(Data in this exercise)

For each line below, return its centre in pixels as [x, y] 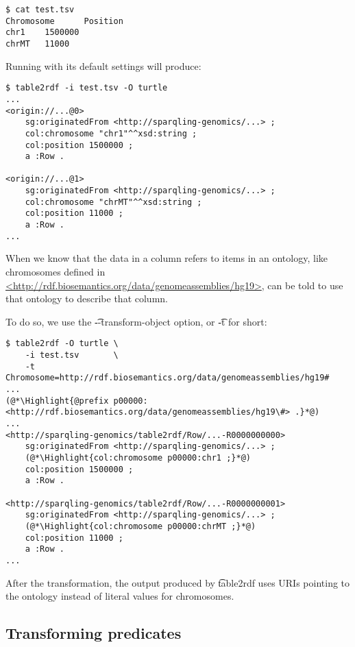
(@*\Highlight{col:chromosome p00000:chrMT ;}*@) [140, 526]
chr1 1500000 [42, 33]
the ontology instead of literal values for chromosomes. [120, 596]
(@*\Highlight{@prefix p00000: [77, 401]
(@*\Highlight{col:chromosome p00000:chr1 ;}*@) [138, 457]
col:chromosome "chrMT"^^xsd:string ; [113, 202]
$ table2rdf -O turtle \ [62, 344]
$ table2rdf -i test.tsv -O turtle [87, 88]
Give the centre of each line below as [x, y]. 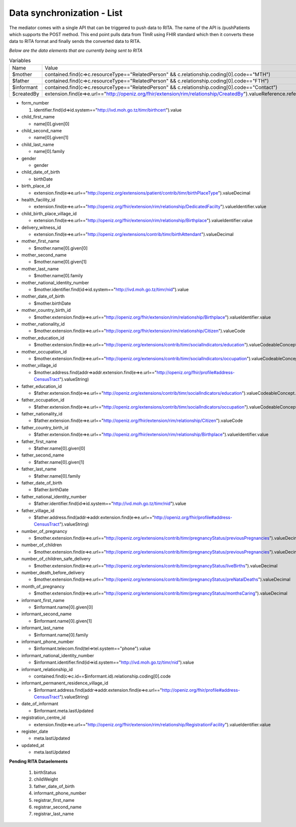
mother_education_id [43, 338]
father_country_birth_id [45, 427]
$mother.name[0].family [58, 276]
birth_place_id [36, 186]
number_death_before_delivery [53, 573]
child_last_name [38, 144]
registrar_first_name [54, 800]
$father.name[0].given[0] [59, 449]
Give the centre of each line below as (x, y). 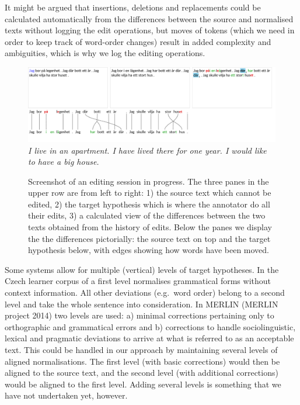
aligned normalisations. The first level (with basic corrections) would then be (142, 361)
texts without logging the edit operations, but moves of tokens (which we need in (150, 30)
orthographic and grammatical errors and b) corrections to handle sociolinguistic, (150, 326)
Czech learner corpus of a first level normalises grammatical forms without (138, 281)
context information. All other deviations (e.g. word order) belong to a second (145, 292)
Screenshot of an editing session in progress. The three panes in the (149, 181)
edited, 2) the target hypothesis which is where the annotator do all (149, 204)
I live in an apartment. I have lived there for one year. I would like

(End Data in this exercise)

_Work item:_
Produce the lines from the first line of the entries through the line that contains "aligned normalisations. The", exactly, leaving the pictures behind.

_Solution to this task:_
For each line below, return its centre in pixels as [x, y] 
(@*\Highlight{col:chromosome p00000:chrMT ;}*@) [140, 526]
chr1 1500000 [42, 33]
the ontology instead of literal values for chromosomes. [120, 596]
(@*\Highlight{@prefix p00000: [77, 401]
(@*\Highlight{col:chromosome p00000:chr1 ;}*@) [138, 457]
col:chromosome "chrMT"^^xsd:string ; [113, 202]
$ table2rdf -O turtle \ [62, 344]
$ table2rdf -i test.tsv -O turtle [87, 88]
Give the centre of each line below as [x, y]. 
mother_education_id [43, 338]
father_country_birth_id [45, 427]
$mother.name[0].family [58, 276]
birth_place_id [36, 186]
number_death_before_delivery [53, 573]
child_last_name [38, 144]
registrar_first_name [54, 800]
$father.name[0].given[0] [59, 449]
Give the centre of each line below as (x, y). 
aligned normalisations. The first level (with basic corrections) would then be (142, 361)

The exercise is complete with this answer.